Exercise brief: Without the pictures, give every record again exactly.

### Input data

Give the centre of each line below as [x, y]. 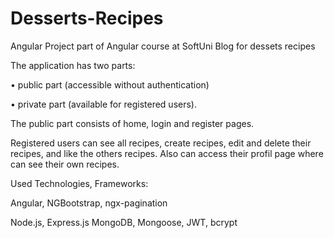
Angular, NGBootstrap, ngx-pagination [89, 203]
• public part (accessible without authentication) [110, 84]
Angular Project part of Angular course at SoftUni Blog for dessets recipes [163, 46]
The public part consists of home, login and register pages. [132, 123]
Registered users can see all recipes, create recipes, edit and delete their [161, 143]
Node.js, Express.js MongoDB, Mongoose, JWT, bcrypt [124, 222]
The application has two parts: [73, 65]
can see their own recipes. [65, 164]
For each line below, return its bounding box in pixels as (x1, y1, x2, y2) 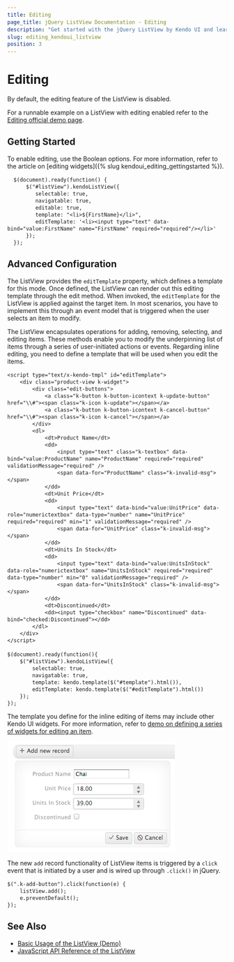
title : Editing (7, 11, 52, 18)
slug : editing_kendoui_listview (7, 34, 101, 41)
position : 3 (7, 41, 42, 48)
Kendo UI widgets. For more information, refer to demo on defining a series (7, 720, 223, 728)
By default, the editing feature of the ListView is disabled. (7, 95, 172, 103)
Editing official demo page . (7, 116, 85, 124)
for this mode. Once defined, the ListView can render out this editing (7, 284, 204, 293)
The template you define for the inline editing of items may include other (7, 712, 214, 720)
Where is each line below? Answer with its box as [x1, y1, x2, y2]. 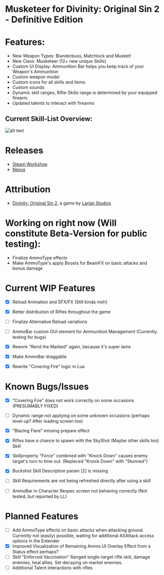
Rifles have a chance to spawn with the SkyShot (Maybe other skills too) [12, 438, 159, 444]
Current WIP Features [5, 283, 96, 293]
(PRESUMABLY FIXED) [12, 403, 59, 409]
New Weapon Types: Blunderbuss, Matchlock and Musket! [12, 53, 131, 59]
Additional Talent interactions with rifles [12, 565, 93, 571]
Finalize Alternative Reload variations [12, 319, 88, 325]
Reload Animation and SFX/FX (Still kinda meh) [12, 299, 107, 305]
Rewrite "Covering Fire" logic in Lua [12, 364, 85, 370]
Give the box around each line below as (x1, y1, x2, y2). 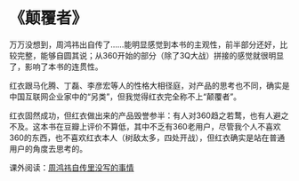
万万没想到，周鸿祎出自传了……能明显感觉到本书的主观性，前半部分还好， (9, 39, 280, 50)
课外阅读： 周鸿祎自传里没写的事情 (9, 161, 134, 173)
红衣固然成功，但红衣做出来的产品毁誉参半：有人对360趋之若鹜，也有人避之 (9, 110, 289, 121)
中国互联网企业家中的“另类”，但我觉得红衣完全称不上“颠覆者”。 (9, 90, 242, 102)
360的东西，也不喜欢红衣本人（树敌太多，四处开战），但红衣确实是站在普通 (9, 132, 286, 143)
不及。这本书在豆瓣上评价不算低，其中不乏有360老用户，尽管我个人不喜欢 (9, 121, 282, 131)
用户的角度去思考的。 (9, 143, 87, 153)
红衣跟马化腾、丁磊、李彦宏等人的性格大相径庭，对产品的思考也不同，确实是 (9, 80, 290, 90)
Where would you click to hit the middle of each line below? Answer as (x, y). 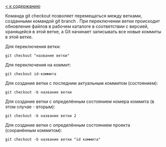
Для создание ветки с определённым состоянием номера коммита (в (80, 101)
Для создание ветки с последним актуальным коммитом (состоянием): (82, 83)
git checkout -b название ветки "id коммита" (53, 140)
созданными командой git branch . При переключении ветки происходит (83, 21)
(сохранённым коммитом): (34, 130)
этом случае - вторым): (30, 107)
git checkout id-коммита (31, 74)
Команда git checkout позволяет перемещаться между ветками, (74, 16)
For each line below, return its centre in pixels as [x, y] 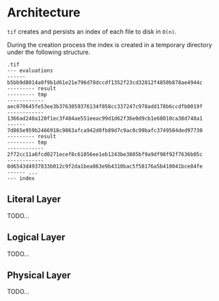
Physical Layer [39, 275]
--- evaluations [30, 70]
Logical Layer [36, 237]
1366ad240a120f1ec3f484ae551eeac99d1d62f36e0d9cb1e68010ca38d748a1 [105, 118]
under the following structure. [49, 52]
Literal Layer [34, 199]
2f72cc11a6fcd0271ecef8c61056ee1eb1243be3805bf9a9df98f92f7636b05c [105, 154]
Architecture [44, 13]
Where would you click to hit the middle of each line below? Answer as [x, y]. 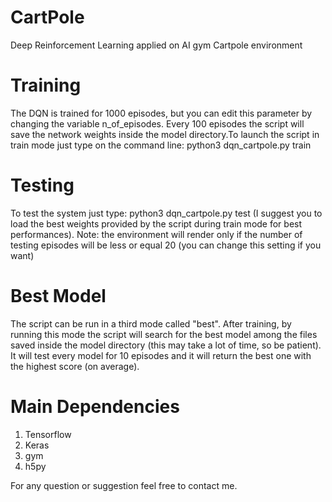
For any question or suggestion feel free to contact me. [124, 485]
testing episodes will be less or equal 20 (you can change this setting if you [166, 245]
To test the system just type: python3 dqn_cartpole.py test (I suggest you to [166, 213]
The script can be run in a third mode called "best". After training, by [151, 323]
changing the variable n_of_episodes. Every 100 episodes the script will [157, 123]
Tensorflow [48, 434]
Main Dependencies [95, 406]
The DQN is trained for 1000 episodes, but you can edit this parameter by [161, 113]
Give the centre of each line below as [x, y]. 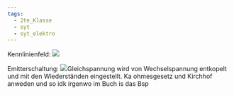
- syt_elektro [34, 33]
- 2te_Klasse [33, 20]
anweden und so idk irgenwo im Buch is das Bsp [78, 84]
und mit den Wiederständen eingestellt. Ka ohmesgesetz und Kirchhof [110, 76]
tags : [15, 14]
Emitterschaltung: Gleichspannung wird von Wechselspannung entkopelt [117, 69]
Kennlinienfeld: [29, 54]
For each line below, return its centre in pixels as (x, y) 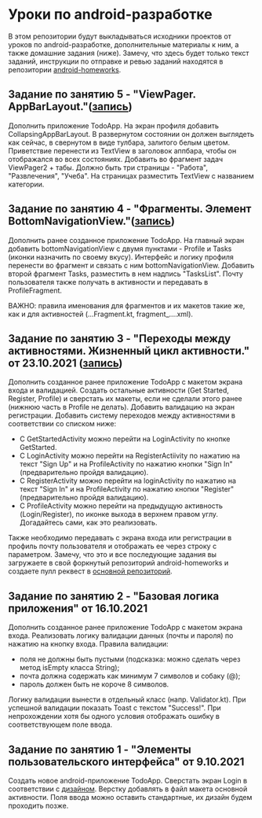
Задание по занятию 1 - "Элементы (100, 749)
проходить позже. (38, 805)
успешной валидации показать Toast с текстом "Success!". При (115, 708)
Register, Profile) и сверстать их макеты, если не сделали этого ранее (125, 399)
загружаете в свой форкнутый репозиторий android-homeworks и (118, 563)
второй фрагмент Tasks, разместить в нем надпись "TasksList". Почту (126, 274)
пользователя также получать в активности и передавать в (108, 282)
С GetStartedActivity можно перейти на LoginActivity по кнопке (125, 439)

######

Solution for this exercise:
Give the centre of each line below as [x, y]. 
Angular, NGBootstrap, ngx-pagination [89, 203]
• public part (accessible without authentication) [110, 84]
Angular Project part of Angular course at SoftUni Blog for dessets recipes [163, 46]
The public part consists of home, login and register pages. [132, 123]
Registered users can see all recipes, create recipes, edit and delete their [161, 143]
Node.js, Express.js MongoDB, Mongoose, JWT, bcrypt [124, 222]
The application has two parts: [73, 65]
can see their own recipes. [65, 164]
For each line below, return its bounding box in pixels as (x1, y1, x2, y2) 
title : Editing (7, 11, 52, 18)
slug : editing_kendoui_listview (7, 34, 101, 41)
position : 3 (7, 41, 42, 48)
Kendo UI widgets. For more information, refer to demo on defining a series (7, 720, 223, 728)
By default, the editing feature of the ListView is disabled. (7, 95, 172, 103)
Editing official demo page . (7, 116, 85, 124)
for this mode. Once defined, the ListView can render out this editing (7, 284, 204, 293)
The template you define for the inline editing of items may include other (7, 712, 214, 720)
Where is each line below? Answer with its box as [x1, y1, x2, y2]. 
Rifles have a chance to spawn with the SkyShot (Maybe other skills too) [12, 438, 159, 444]
Current WIP Features [5, 283, 96, 293]
(PRESUMABLY FIXED) [12, 403, 59, 409]
New Weapon Types: Blunderbuss, Matchlock and Musket! [12, 53, 131, 59]
Additional Talent interactions with rifles [12, 565, 93, 571]
Finalize Alternative Reload variations [12, 319, 88, 325]
Reload Animation and SFX/FX (Still kinda meh) [12, 299, 107, 305]
Rewrite "Covering Fire" logic in Lua [12, 364, 85, 370]
Give the box around each line below as (x1, y1, x2, y2). 
万万没想到，周鸿祎出自传了……能明显感觉到本书的主观性，前半部分还好， (9, 39, 280, 50)
课外阅读： 周鸿祎自传里没写的事情 (9, 161, 134, 173)
红衣固然成功，但红衣做出来的产品毁誉参半：有人对360趋之若鹜，也有人避之 (9, 110, 289, 121)
中国互联网企业家中的“另类”，但我觉得红衣完全称不上“颠覆者”。 (9, 90, 242, 102)
360的东西，也不喜欢红衣本人（树敌太多，四处开战），但红衣确实是站在普通 (9, 132, 286, 143)
不及。这本书在豆瓣上评价不算低，其中不乏有360老用户，尽管我个人不喜欢 (9, 121, 282, 131)
用户的角度去思考的。 (9, 143, 87, 153)
红衣跟马化腾、丁磊、李彦宏等人的性格大相径庭，对产品的思考也不同，确实是 (9, 80, 290, 90)
Where would you click to hit the middle of each line below? Answer as (x, y). 
Для создание ветки с определённым состоянием номера коммита (в (80, 101)
Для создание ветки с последним актуальным коммитом (состоянием): (82, 83)
git checkout -b название ветки "id коммита" (53, 140)
созданными командой git branch . При переключении ветки происходит (83, 21)
(сохранённым коммитом): (34, 130)
этом случае - вторым): (30, 107)
git checkout id-коммита (31, 74)
Команда git checkout позволяет перемещаться между ветками, (74, 16)
For each line below, return its centre in pixels as [x, y] 
Physical Layer [39, 275]
--- evaluations [30, 70]
Logical Layer [36, 237]
1366ad240a120f1ec3f484ae551eeac99d1d62f36e0d9cb1e68010ca38d748a1 [105, 118]
under the following structure. [49, 52]
Literal Layer [34, 199]
2f72cc11a6fcd0271ecef8c61056ee1eb1243be3805bf9a9df98f92f7636b05c [105, 154]
Architecture [44, 13]
Where would you click to hit the middle of each line below? Answer as [x, y]. 
For any question or suggestion feel free to contact me. [124, 485]
testing episodes will be less or equal 20 (you can change this setting if you [166, 245]
To test the system just type: python3 dqn_cartpole.py test (I suggest you to [166, 213]
The script can be run in a third mode called "best". After training, by [151, 323]
changing the variable n_of_episodes. Every 100 episodes the script will [157, 123]
Tensorflow [48, 434]
Main Dependencies [95, 406]
The DQN is trained for 1000 episodes, but you can edit this parameter by [161, 113]
Give the centre of each line below as [x, y]. 
- syt_elektro [34, 33]
- 2te_Klasse [33, 20]
anweden und so idk irgenwo im Buch is das Bsp [78, 84]
und mit den Wiederständen eingestellt. Ka ohmesgesetz und Kirchhof [110, 76]
tags : [15, 14]
Emitterschaltung: Gleichspannung wird von Wechselspannung entkopelt [117, 69]
Kennlinienfeld: [29, 54]
For each line below, return its centre in pixels as (x, y) 
Задание по занятию 1 - "Элементы (100, 749)
проходить позже. (38, 805)
успешной валидации показать Toast с текстом "Success!". При (115, 708)
Register, Profile) и сверстать их макеты, если не сделали этого ранее (125, 399)
загружаете в свой форкнутый репозиторий android-homeworks и (118, 563)
второй фрагмент Tasks, разместить в нем надпись "TasksList". Почту (126, 274)
пользователя также получать в активности и передавать в (108, 282)
С GetStartedActivity можно перейти на LoginActivity по кнопке (125, 439)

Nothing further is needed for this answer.